El Juanga y la generación del celular

Estatua Juan Gabriel

Foto: Telemundo

 

En el texto Efecto Juan Gabriel no me logré expresar del todo bien pues tal vez mi mente estaba en otro lugar o no quería cometer un Nicolás-Alvaradazo, di un pequeño rodeo a lo que quería decir y no dije nada, me temblaron las yemas de los dedos al momento de golpear mi teclado; eso me provocó un sentimiento de vacío e inconformidad y aprovecho esta semana para decir lo que de verdad siento en lugar de escribir indirectas que nadie entiende, ni siquiera yo.

No logro comprender o dimensionar que tal cantidad de gente se reúna a llorarle a una persona que jamás conocieron de cerca. Yo no sé bien qué carajo representa Juan Gabriel más allá de lo que he escuchado y leído, sobre todo estas últimas semanas. Para mí es un artista, un showman de tradición mexicana que logró posicionar su música en los hogares de las familias mexicanas. Pero a mí ya no me tocaron esas épocas de oro. Lo que vivo hoy referente a figuras como él es un recuerdo, una anécdota, una exhalación. Nunca he ido a una fiesta o peda en donde suenen las canciones del Juanga. Jamás he estado en una cantina donde la música vernácula sea esencial. En la primaria me enseñaron a tocar en flauta dulce el Noa Noa. Su nombre llegó a mí en una época que no recuerdo a partir de los rumores de su sexualidad. Sólo unos cuantos contactos en mi Facebook de mi misma edad, 23 años, postearon algo relacionado a la muerte del Divo de Juárez; quienes sí lo hicieron tienen más años que yo.

A mí no me tocó el boom o el éxito de Juan Gabriel. Muchos tal vez estén subidos al tren del mame para ir a Garibaldi o Bellas Artes y tomarse una foto. A otros de verdad les impactó su música, los hizo llorar, suspirar, cantar y la pérdida de la imagen de la persona que le dio voz a su dolor por muchos años, se esfumó. Y seguro ha de doler. Mi música es otra, pero no me conmueve tanto como percibo que la música de anteriores generaciones a la mía los conmueve. Carajo. Yo no creo llorar por la muerte de un Tacubo o la de Leonardo de Lozzane o la de Saúl Hernández, que tal vez sería una de las más sensibles. No me veo yendo al funeral de León Larregui, José Madero o Julión Álvarez. ¿Por qué músico mexicano apuesta alguien de mi generación, de la generación del celular, que va a sufrir su muerte? ¿Acaso son artistas desechables que no saben cómo profundizar en el alma de su gente como lo hizo Juan Gabriel? ¿O lo que quieren decir, dicho está?

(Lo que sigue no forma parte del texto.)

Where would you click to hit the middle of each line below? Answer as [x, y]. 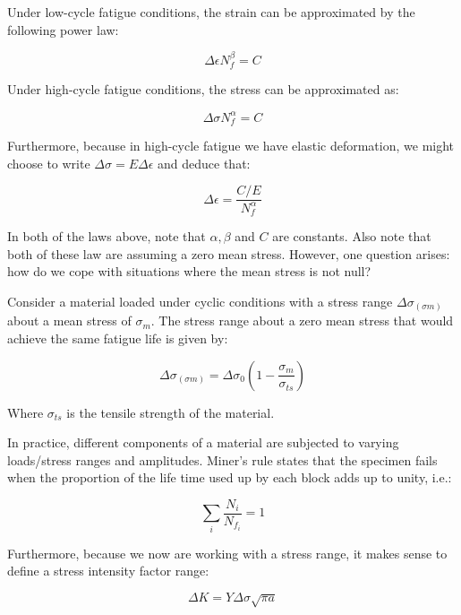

No me pegó la muerte de Juan Gabriel, voz de los optimistas. No me pegará la de Luis Miguel, voz de los pudientes amorosos. Ni la de Paquita la del Barrio, voz de las mujeres despechadas. Mucho menos la de Angélica María o Enrique Guzmán. Delicada sería la de José José, pero no haría que expulsara una lágrima. Me sorprendería el fallecimiento de cualquiera de los que mencioné como el de cualquier figura pública que conozco, algo normal. Pero nada más, porque no me tocaron esas épocas, su tiempo no fue el mío; me conmueven su música y sus letras, pero ya no me identifico con esas figuras que están a punto de ser luces apagadas, ni siquiera con las luces actuales recubiertas de diamantina. Los artistas de hoy dicen mucho sin decir nada y se pasan la vida dando nota al periodismo de espectáculos. ¿Por quién lloraremos en verdad? ¿Qué artista es nuestro artista? ¿Qué música es la que identifica a la generación del celular?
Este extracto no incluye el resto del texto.